Катальпы — в белых капельках росы,
Желтеют юцзы в утреннем тумане…
Ах, разглядеть бы Яшмовы власы,
Рассея мрак блужданий и исканий!
(«Осенним днем поднимаюсь на пагоду Силин в Янчжоу»)

Новые, обретенные уже в поездке друзья вспоминали о Ли Бо. Шаофу Мэн из Аньчжоу, услышав в праздник Середины осени, что поэт приехал в Янчжоу, обегал все гостинички, расспрашивая и разыскивая, пока ему не указали на монастырский приют в пяти ли от города. С вином и закусками они славно попировали в тени монастырских стен.

Мэн возвращался в Аньчжоу (современный город Аньлу в провинции Хубэй), что в округе Аньлу, и позвал с собой Ли Бо — посмотреть знаменитые семь озер Облачных грез, где в царстве Чу была знатная охота, о ней еще Сыма Сянжу писал в «Оде о Цзысюе». В написанном позже письме помощнику губернатора Цую Ли Бо так и формулирует причину своего приезда в Аньчжоу: «Мой земляк (Сыма Сянжу. — С. Т.) так нахваливал Облачные грезы и семь озер, что я приехал взглянуть на них». А деньги? Что деньги! Они всегда отыщутся. Тем более что в тех краях у Ли Бо жили родственники — как минимум любимый дядя Ли Янбин, племянник Ли Дуань в Сюаньчэне, который и оставил воспоминания, как они с Ли Бо декламировали «Оду о Цзы-сюе».
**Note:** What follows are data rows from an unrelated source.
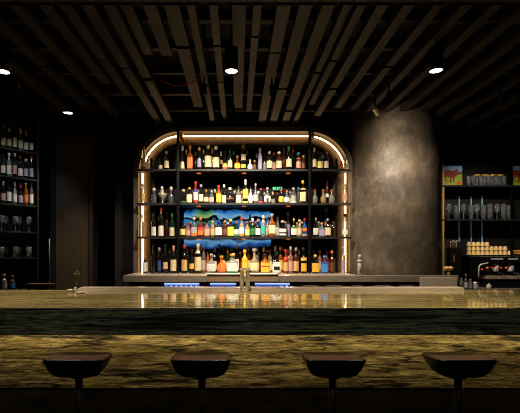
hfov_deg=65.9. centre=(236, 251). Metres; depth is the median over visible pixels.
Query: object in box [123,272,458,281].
countertop
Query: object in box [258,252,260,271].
slim bottle
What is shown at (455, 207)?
glass
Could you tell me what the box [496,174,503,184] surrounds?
glass jar
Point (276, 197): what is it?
bottle
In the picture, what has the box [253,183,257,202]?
bottle
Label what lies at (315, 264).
bottle
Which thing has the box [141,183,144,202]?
slim bottle
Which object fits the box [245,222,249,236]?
bottle
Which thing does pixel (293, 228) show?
bottle
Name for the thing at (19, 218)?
wine glass
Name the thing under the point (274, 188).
lit sign
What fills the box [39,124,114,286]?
wall
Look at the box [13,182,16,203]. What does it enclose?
wine bottle
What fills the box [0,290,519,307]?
countertop
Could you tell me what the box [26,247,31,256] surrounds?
tumbler
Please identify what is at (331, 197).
bottle
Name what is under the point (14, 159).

И не успела еще осень окончательно перейти в зиму, впрочем, отнюдь не морозную, а скорее умиротворяющую, хотя порой и слякотную, как Ли Бо вместе с Мэном, сопровождаемые верным Даньша, отправились в Аньчжоу — место, которому суждено было стать одной из весьма важных точек на карте земных странствий великого поэта.

Глава четвертая

ХМЕЛЬНОЕ ПУСТЫННИЧЕСТВО (727–742)

Охота на озере Облачных грез

Весной 727 года Ли Бо добрался до Аньчжоу, где остановился на склоне невысокой возвышенности — безымянной, но в быту именовавшейся Малой горой Долголетия, где погрузился в размышления даоского толка, подкрепляемые неизменным жбанчиком вина, и в частые путешествия по ближним и дальним окрестностям, полным природных красот и мифоисторических глубин. Весна насыщала яркими красками зеленые склоны трех гор массива, рассеченные черными ущельями, по одному из которых змеился дивной прелести ручей, а на гребне другого бирюзовой волной вздымалась из сосен крыша древнего храма.
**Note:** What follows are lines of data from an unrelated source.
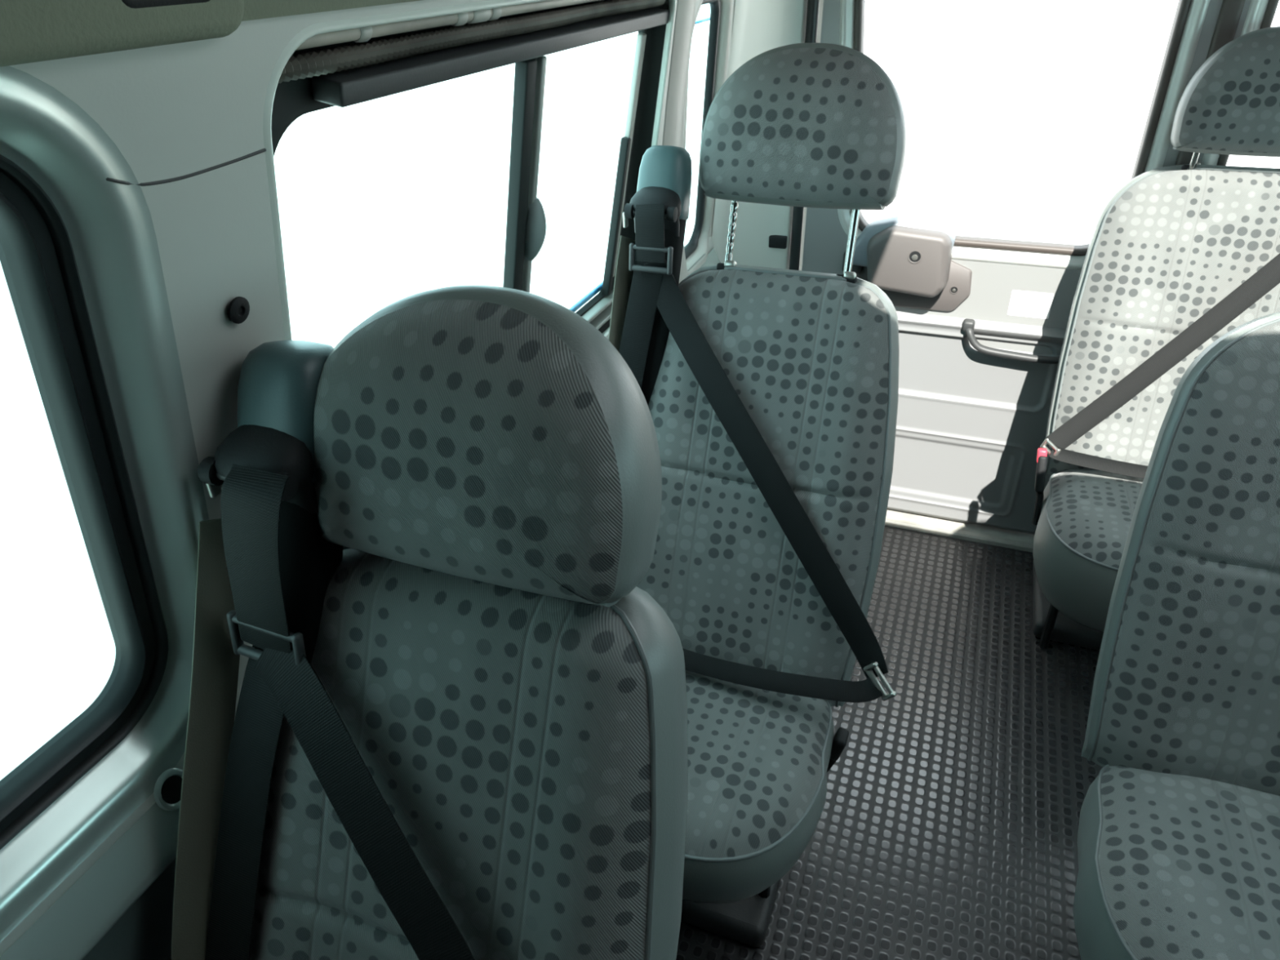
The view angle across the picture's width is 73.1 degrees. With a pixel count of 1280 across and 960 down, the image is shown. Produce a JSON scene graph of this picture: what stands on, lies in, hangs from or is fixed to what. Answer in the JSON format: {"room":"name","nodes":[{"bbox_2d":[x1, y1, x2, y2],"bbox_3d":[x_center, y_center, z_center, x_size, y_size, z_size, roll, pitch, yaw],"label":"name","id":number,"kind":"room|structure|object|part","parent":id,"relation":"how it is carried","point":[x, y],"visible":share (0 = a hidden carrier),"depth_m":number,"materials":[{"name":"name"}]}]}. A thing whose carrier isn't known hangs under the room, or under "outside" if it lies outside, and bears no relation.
{"room":"vehicle interior","nodes":[
{"label":"vehicle interior","id":0,"kind":"room"},
{"bbox_2d":[81,857,176,959],"bbox_3d":[-0.408,0.617,1.213,0.008,0.789,3.600,10,34,18],"label":"wall","id":1,"kind":"structure","parent":0,"point":[144,931],"depth_m":0.86,"materials":[{"name":"grey plastic"}]},
{"bbox_2d":[799,0,823,271],"bbox_3d":[1.239,-0.641,2.057,2.200,1.950,0.050,10,34,18],"label":"trim","id":2,"kind":"structure","parent":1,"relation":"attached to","point":[821,2],"depth_m":2.38,"materials":[{"name":"grey plastic"}]},
{"bbox_2d":[1197,0,1279,165],"bbox_3d":[1.660,-0.465,1.949,0.842,1.695,0.056,10,34,18],"label":"door","id":3,"kind":"structure","parent":2,"relation":"attached to","point":[1256,15],"depth_m":1.80,"materials":[{"name":"silver metal"}]},
{"bbox_2d":[884,508,1034,552],"bbox_3d":[1.282,0.195,2.540,2.060,0.020,0.118,10,34,18],"label":"trim","id":4,"kind":"structure","parent":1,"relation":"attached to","point":[1004,538],"depth_m":2.61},
{"bbox_2d":[241,0,422,21],"bbox_3d":[-0.203,-0.491,0.478,0.247,0.424,3.700,10,34,18],"label":"ceiling","id":5,"kind":"structure","parent":0,"point":[253,9],"depth_m":0.69,"materials":[{"name":"grey"}]},
{"bbox_2d":[0,247,720,959],"bbox_3d":[-0.404,0.257,0.982,0.021,0.073,3.600,10,34,18],"label":"wall panel","id":6,"kind":"object","parent":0,"point":[69,929],"depth_m":0.79,"materials":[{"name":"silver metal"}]},
{"bbox_2d":[0,0,735,956],"bbox_3d":[-0.379,-0.025,0.765,0.112,0.670,3.560,10,34,18],"label":"wall","id":7,"kind":"structure","parent":0,"point":[175,110],"depth_m":0.68,"materials":[{"name":"grey plastic"}]},
{"bbox_2d":[0,66,208,942],"bbox_3d":[-0.498,0.099,0.549,0.156,0.646,0.525,10,34,18],"label":"window","id":8,"kind":"structure","parent":7,"relation":"in","point":[103,504],"depth_m":0.71,"materials":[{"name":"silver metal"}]},
{"bbox_3d":[-0.525,0.087,0.553,0.088,0.490,0.369,10,34,18],"label":"pane","id":9,"kind":"part","parent":8,"relation":"part of","materials":[{"name":"clear glass"}]},
{"bbox_2d":[0,0,244,66],"bbox_3d":[-0.592,-0.027,-0.174,0.084,0.362,1.829,10,34,18],"label":"panel","id":10,"kind":"object","parent":7,"relation":"attached to","point":[31,31],"visible":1,"depth_m":0.53,"materials":[{"name":"grey fabric"}]},
{"bbox_2d":[154,768,182,811],"bbox_3d":[-0.459,0.305,0.851,0.013,0.042,0.038,10,34,18],"label":"grommet","id":11,"kind":"object","parent":7,"relation":"attached to","point":[170,788],"visible":0.73,"depth_m":0.85,"materials":[{"name":"grey plastic"}]},
{"bbox_2d":[106,148,266,186],"bbox_3d":[-0.348,-0.239,0.645,0.027,0.026,0.168,10,34,18],"label":"trim","id":12,"kind":"structure","parent":7,"relation":"attached to","point":[158,182],"depth_m":0.65,"materials":[{"name":"grey plastic"}]},
{"bbox_2d":[227,296,249,324],"bbox_3d":[-0.342,-0.145,0.738,0.008,0.023,0.023,10,34,18],"label":"cap","id":13,"kind":"object","parent":7,"relation":"attached to","point":[238,309],"visible":1,"depth_m":0.73,"materials":[{"name":"black plastic"}]},
{"bbox_2d":[262,0,675,340],"bbox_3d":[-0.175,-0.360,1.266,0.162,0.631,1.066,10,34,18],"label":"window","id":14,"kind":"structure","parent":7,"relation":"in","point":[285,102],"depth_m":1.18,"materials":[{"name":"black plastic"}]},
{"bbox_2d":[295,0,599,50],"bbox_3d":[-0.126,-0.601,1.090,0.019,0.019,0.950,10,34,18],"label":"trim","id":15,"kind":"structure","parent":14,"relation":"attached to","point":[365,33],"depth_m":0.88,"materials":[{"name":"grey"}]},
{"bbox_2d":[278,0,665,83],"bbox_3d":[-0.136,-0.583,1.100,0.024,0.021,0.960,10,34,18],"label":"cable conduit","id":16,"kind":"object","parent":14,"relation":"attached to","point":[302,65],"visible":0.98,"depth_m":0.92,"materials":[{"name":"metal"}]},
{"bbox_3d":[-0.126,-0.583,1.149,0.036,0.027,0.904,10,34,18],"label":"window rail","id":17,"kind":"part","parent":14,"relation":"part of","materials":[{"name":"black plastic"}]},
{"bbox_3d":[-0.172,-0.381,1.317,0.103,0.484,0.014,10,34,18],"label":"sliding frame","id":18,"kind":"part","parent":14,"relation":"part of","materials":[{"name":"grey"}]},
{"bbox_3d":[-0.219,-0.152,1.427,0.020,0.012,1.005,10,34,18],"label":"rail","id":19,"kind":"part","parent":14,"relation":"part of","materials":[{"name":"grey metal"}]},
{"bbox_3d":[-0.215,-0.132,1.438,0.024,0.012,1.005,10,34,18],"label":"rail","id":20,"kind":"part","parent":14,"relation":"part of","materials":[{"name":"grey metal"}]},
{"bbox_3d":[-0.047,-0.502,1.672,0.070,0.307,0.015,10,34,18],"label":"sliding frame","id":21,"kind":"part","parent":14,"relation":"part of","materials":[{"name":"grey"}]},
{"bbox_3d":[-0.029,-0.594,1.628,0.090,0.444,0.020,10,34,18],"label":"sliding frame","id":22,"kind":"part","parent":14,"relation":"part of","materials":[{"name":"grey metal"}]},
{"bbox_2d":[662,0,696,283],"bbox_3d":[0.075,-0.626,1.805,0.083,0.752,0.325,0,32,3],"label":"trim","id":23,"kind":"structure","parent":7,"relation":"attached to","point":[675,109],"depth_m":1.60,"materials":[{"name":"grey plastic"}]},
{"bbox_2d":[683,0,733,275],"bbox_3d":[0.135,-0.749,1.935,0.128,0.635,0.456,0,32,2],"label":"window","id":24,"kind":"structure","parent":7,"relation":"in","point":[721,11],"depth_m":1.91,"materials":[{"name":"grey plastic"}]},
{"bbox_2d":[711,0,807,269],"bbox_3d":[0.256,-0.599,2.222,0.177,1.750,0.516,10,34,18],"label":"trim","id":25,"kind":"structure","parent":7,"relation":"attached to","point":[759,26],"depth_m":2.23,"materials":[{"name":"white plastic"}]},
{"bbox_2d":[768,235,786,248],"bbox_3d":[0.373,-0.653,2.366,0.058,0.034,0.014,10,34,18],"label":"striker recess","id":26,"kind":"object","parent":7,"relation":"attached to","point":[775,241],"visible":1,"depth_m":2.36,"materials":[{"name":"black plastic"}]},
{"bbox_2d":[801,0,1222,534],"bbox_3d":[0.831,-0.601,2.205,0.842,1.695,0.109,10,34,18],"label":"door","id":27,"kind":"structure","parent":7,"relation":"in","point":[976,380],"depth_m":2.33,"materials":[{"name":"silver metal"}]},
{"bbox_3d":[0.574,-0.589,2.335,0.050,0.060,0.030,10,34,18],"label":"lock lever","id":28,"kind":"part","parent":27,"relation":"part of","materials":[{"name":"grey plastic"}]},
{"bbox_3d":[0.731,-0.541,2.315,0.301,0.165,0.008,10,34,18],"label":"plate","id":29,"kind":"part","parent":27,"relation":"part of","materials":[{"name":"grey plastic"}]},
{"bbox_2d":[907,249,921,263],"bbox_3d":[0.704,-0.572,2.213,0.035,0.035,0.001,10,34,18],"label":"screw","id":30,"kind":"object","parent":27,"relation":"attached to","point":[914,256],"depth_m":2.21,"materials":[{"name":"grey plastic"}]},
{"bbox_3d":[0.993,-0.363,2.276,0.283,0.088,0.050,10,34,18],"label":"pull handle","id":31,"kind":"part","parent":27,"relation":"part of","materials":[{"name":"grey plastic"}]},
{"bbox_2d":[1007,289,1053,319],"bbox_3d":[1.014,-0.456,2.245,0.100,0.068,0.001,10,34,18],"label":"sticker","id":32,"kind":"object","parent":27,"relation":"attached to","point":[1022,303],"visible":1,"depth_m":2.24,"materials":[{"name":"white paper"}]},
{"bbox_2d":[788,0,1245,270],"bbox_3d":[1.252,-0.544,2.090,1.784,1.700,0.049,10,34,18],"label":"door frame","id":33,"kind":"structure","parent":7,"relation":"attached to","point":[1230,12],"depth_m":1.96,"materials":[{"name":"grey"}]},
{"bbox_2d":[675,525,1102,959],"bbox_3d":[0.592,1.127,1.096,2.200,0.001,3.620,10,34,18],"label":"floor","id":34,"kind":"structure","parent":0,"point":[947,828],"depth_m":1.85,"materials":[{"name":"rubber"}]},
{"bbox_2d":[197,284,688,959],"bbox_3d":[-0.244,0.581,0.780,0.488,1.307,0.830,10,34,18],"label":"passenger seat","id":35,"kind":"object","parent":34,"relation":"on","point":[471,505],"visible":0.88,"depth_m":0.74,"materials":[{"name":"fabric"}]},
{"bbox_2d":[197,424,317,513],"bbox_3d":[-0.325,-0.009,0.759,0.088,0.084,0.073,10,34,18],"label":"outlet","id":36,"kind":"object","parent":35,"relation":"attached to","point":[291,451],"depth_m":0.74,"materials":[{"name":"black plastic"}]},
{"bbox_2d":[171,463,475,959],"bbox_3d":[-0.198,0.362,0.742,0.514,0.668,0.258,14,35,23],"label":"belt","id":37,"kind":"object","parent":35,"relation":"attached to","point":[228,762],"visible":1,"depth_m":0.79,"materials":[{"name":"black fabric"}]},
{"bbox_3d":[-0.341,0.150,0.791,0.084,0.052,0.014,11,34,19],"label":"latch plate","id":38,"kind":"part","parent":37,"relation":"part of","materials":[{"name":"grey plastic"}]},
{"bbox_3d":[-0.202,0.442,0.842,0.442,0.665,0.345,10,34,18],"label":"backrest","id":39,"kind":"part","parent":35,"relation":"part of","materials":[{"name":"fabric"}]},
{"bbox_3d":[-0.185,0.432,0.885,0.468,0.697,0.370,10,34,18],"label":"backrest","id":40,"kind":"part","parent":35,"relation":"part of","materials":[{"name":"grey fabric"}]},
{"bbox_2d":[622,42,906,946],"bbox_3d":[0.144,0.093,1.450,0.497,1.408,0.866,10,34,18],"label":"passenger seat","id":41,"kind":"object","parent":34,"relation":"on","point":[811,358],"visible":0.79,"depth_m":1.43,"materials":[{"name":"fabric"}]},
{"bbox_2d":[623,186,681,236],"bbox_3d":[0.027,-0.448,1.447,0.088,0.084,0.073,10,34,18],"label":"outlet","id":42,"kind":"object","parent":41,"relation":"attached to","point":[670,196],"depth_m":1.42,"materials":[{"name":"black plastic"}]},
{"bbox_3d":[0.158,-0.427,1.498,0.013,0.219,0.078,10,34,18],"label":"headrest post","id":43,"kind":"part","parent":41,"relation":"part of","materials":[{"name":"silver metal"}]},
{"bbox_2d":[608,204,896,702],"bbox_3d":[0.109,-0.010,1.361,0.276,0.707,0.656,-25,39,-33],"label":"belt","id":44,"kind":"object","parent":41,"relation":"on","point":[642,286],"visible":0.87,"depth_m":1.44,"materials":[{"name":"black fabric"}]},
{"bbox_3d":[0.018,-0.368,1.438,0.076,0.046,0.016,10,34,18],"label":"latch plate","id":45,"kind":"part","parent":44,"relation":"part of","materials":[{"name":"grey plastic"}]},
{"bbox_3d":[0.382,0.321,1.377,0.011,0.058,0.065,-22,37,-29],"label":"tongue plate","id":46,"kind":"part","parent":44,"relation":"part of","materials":[{"name":"silver metal"}]},
{"bbox_2d":[684,670,829,857],"bbox_3d":[0.084,0.420,1.409,0.428,0.052,0.412,10,34,18],"label":"seat cushion","id":47,"kind":"object","parent":41,"relation":"on","point":[757,757],"depth_m":1.33,"materials":[{"name":"fabric"}]},
{"bbox_3d":[0.194,0.010,1.515,0.442,0.665,0.345,10,34,18],"label":"backrest","id":48,"kind":"part","parent":41,"relation":"part of","materials":[{"name":"fabric"}]},
{"bbox_3d":[0.210,0.001,1.558,0.468,0.697,0.370,10,34,18],"label":"backrest","id":49,"kind":"part","parent":41,"relation":"part of","materials":[{"name":"grey fabric"}]},
{"bbox_3d":[0.350,-0.392,1.433,0.013,0.219,0.078,10,34,18],"label":"headrest post","id":50,"kind":"part","parent":41,"relation":"part of","materials":[{"name":"silver metal"}]},
{"bbox_2d":[1031,26,1279,650],"bbox_3d":[1.228,-0.181,1.869,0.611,1.378,0.752,10,34,18],"label":"passenger seat","id":51,"kind":"object","parent":34,"relation":"on","point":[1172,242],"visible":0.68,"depth_m":1.92,"materials":[{"name":"fabric"}]},
{"bbox_2d":[1047,469,1143,568],"bbox_3d":[1.178,0.096,1.878,0.540,0.053,0.435,10,34,18],"label":"seat cushion","id":52,"kind":"object","parent":51,"relation":"on","point":[1090,512],"depth_m":1.89,"materials":[{"name":"fabric"}]},
{"bbox_2d":[1040,253,1279,479],"bbox_3d":[1.262,-0.308,1.807,0.617,0.700,0.230,-3,32,-2],"label":"belt","id":53,"kind":"object","parent":51,"relation":"attached to","point":[1268,277],"visible":0.85,"depth_m":1.96,"materials":[{"name":"black fabric"}]},
{"bbox_3d":[0.971,-0.074,2.044,0.015,0.038,0.052,-12,33,-16],"label":"tongue plate","id":54,"kind":"part","parent":53,"relation":"part of","materials":[{"name":"silver metal"}]},
{"bbox_3d":[1.294,-0.330,1.990,0.572,0.709,0.286,10,34,18],"label":"backrest","id":55,"kind":"part","parent":51,"relation":"part of","materials":[{"name":"grey fabric"}]},
{"bbox_3d":[1.283,-0.317,1.964,0.546,0.688,0.291,10,34,18],"label":"backrest","id":56,"kind":"part","parent":51,"relation":"part of","materials":[{"name":"fabric"}]},
{"bbox_3d":[1.226,-0.709,1.910,0.013,0.154,0.021,10,34,18],"label":"headrest post","id":57,"kind":"part","parent":51,"relation":"part of","materials":[{"name":"silver metal"}]},
{"bbox_2d":[1072,311,1279,959],"bbox_3d":[0.965,0.341,1.151,0.614,1.265,0.762,10,34,18],"label":"passenger seat","id":58,"kind":"object","parent":34,"relation":"on","point":[1179,830],"visible":1,"depth_m":1.24,"materials":[{"name":"fabric"}]},
{"bbox_3d":[1.016,0.141,1.248,0.572,0.709,0.286,10,34,18],"label":"backrest","id":59,"kind":"part","parent":58,"relation":"part of","materials":[{"name":"grey fabric"}]},
{"bbox_3d":[1.005,0.154,1.222,0.546,0.688,0.291,10,34,18],"label":"backrest","id":60,"kind":"part","parent":58,"relation":"part of","materials":[{"name":"fabric"}]},
{"bbox_2d":[1097,765,1279,959],"bbox_3d":[0.901,0.567,1.136,0.540,0.053,0.435,10,34,18],"label":"seat cushion","id":61,"kind":"object","parent":58,"relation":"on","point":[1188,856],"depth_m":1.18,"materials":[{"name":"fabric"}]},
{"label":"outside","id":62,"kind":"structure","parent":0,"visible":0},
{"bbox_2d":[273,16,1279,347],"bbox_3d":[0.050,1.781,1.112,60.000,0.001,60.000,10,34,18],"label":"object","id":63,"kind":"structure","parent":62,"point":[1020,128],"depth_m":9.91,"materials":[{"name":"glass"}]}
]}
В это целительное место приходило немало старцев, переваливших через столетний рубеж, но все еще бодро вышагивавших по склонам, поэтому гору и прозвали Долголетней: «Целый город гротов в скале, где старцы готовились в Небожители-сяни» [Фань Чжэньвэй-2002. С. 258]. В сени дерев среди зеленых трав, еще не выцвеченных набирающим силы солнцем, поэт, как благодушно описывал он сам, «возлежал, как на облачке бирюзовом» — в этой многослойной строке скрываются и пейзаж, и психологический настрой, и погружение в даоское отшельническое отстранение от суетного мира. Край был расцвечен целительными фиолетовыми цветками аира, а их двух-трех сантиметровые узловатые корни (до девяти сочленений на одном корешке) составляли непременный компонент даоского «эликсира бессмертия». Аура горного массива насыщалась какой-то космической энергетикой, психологически подпитывая душу и формируя «систему ожидания» чудесного обновления.

Через какое-то время поэт с помощью местных сельчан сложил себе из подножных камней неприхотливое жилище в глуши лесного склона гор Байчжао в 60 ли к северу от города. В нем он ощущал себя отделенным от грубого бренного мира или, лучше сказать, — в некоем ином мире, словно тот рыбак из поэмы Тао Юаньмина, которому посчастливилось набрести на идиллически нетронутый уголок, названный в поэме «Персиковым источником». Свое убежище Ли Бо, внутренне апеллируя к Тао Юаньмину, назвал Пиком персиковых цветов.

Это был один из наиболее насыщенных яркими впечатлениями и глубокими размышлениями период жизни поэта, но в либоведении за ним закрепился одномерный и, мне кажется, не совсем адекватный термин «хмельное пустынничество в Аньлу», извлеченный из эссе самого Ли Бо. Десятилетие в Аньлу настолько извилисто по своим жизненным поворотам и насыщено событиями не проходного, а системообразующего свойства, что, определяя его как четко очерченный период, его бы следовало охарактеризовать иначе. Скажем, «надежд и первых разочарований».